The Bandage Of Social Media Won’t Stop You Bleeding Talent

// May 9th, 2011 // No Comments » // Recruitment Marketing

Social-media-band-aidIt’s been said before that we have moved into an age where adopting the new has overtaken mastering the old. We embrace platforms and technologies as they surface, usually in relation to how submerged we are in the innovation pool. The more time you spend on social media, the more likely you are to know something new is coming, and the more likely you are to try and integrate it into your people strategy. It’s why HR and recruitment people get involved in social media. We like to see the trends coming, and to experience the information, analysis and viewpoints of our own community.

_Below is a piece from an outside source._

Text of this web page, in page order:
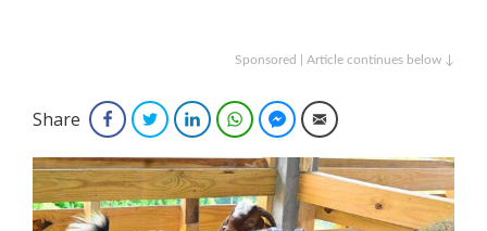
Sponsored | Article continues below ↓
Share FacebookTwitterLinkedInWhatsAppFacebook Messenger
Email

The problem with this is that we become addicted to novelty. We get addicted to trying to get the new thing up and running. Facebook, Twitter, FourSquare, Tumblr – the list of possible ways to engage talent , particularly passive talent, grows as we spend more time in this world. We have conferences on how social platforms can build brand engagement, on how LinkedIn can find us the names of possible talent, on how metrics and online interaction can create loyalty. It’s a shiny new world, and it gives us all something to talk about. And I have no doubt that there are plenty of strategies that allow companies to use social media to bring passive talent to a greater understanding of what they offer. No doubt at all.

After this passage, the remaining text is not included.